Only the lines from the one containing "Find other better" through the end of the entries should be repeated, exactly as they appear, first and last included.

▶ **Extracted records**
<<<<
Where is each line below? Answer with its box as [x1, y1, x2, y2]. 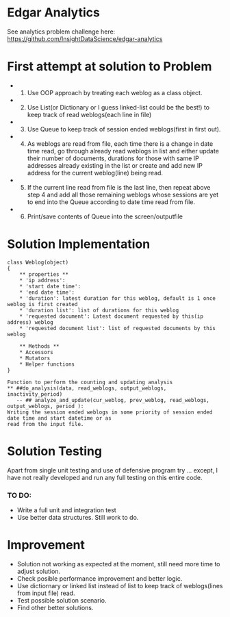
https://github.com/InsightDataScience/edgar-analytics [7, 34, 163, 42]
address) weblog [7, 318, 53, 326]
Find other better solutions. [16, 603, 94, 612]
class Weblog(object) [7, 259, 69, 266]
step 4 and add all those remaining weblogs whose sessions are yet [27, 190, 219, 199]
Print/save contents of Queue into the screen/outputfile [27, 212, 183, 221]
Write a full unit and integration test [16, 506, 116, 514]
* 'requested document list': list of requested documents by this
>>>>
▶ **Response**
Find other better solutions. [16, 603, 94, 612]
class Weblog(object) [7, 259, 69, 266]
step 4 and add all those remaining weblogs whose sessions are yet [27, 190, 219, 199]
Print/save contents of Queue into the screen/outputfile [27, 212, 183, 221]
Write a full unit and integration test [16, 506, 116, 514]
* 'requested document list': list of requested documents by this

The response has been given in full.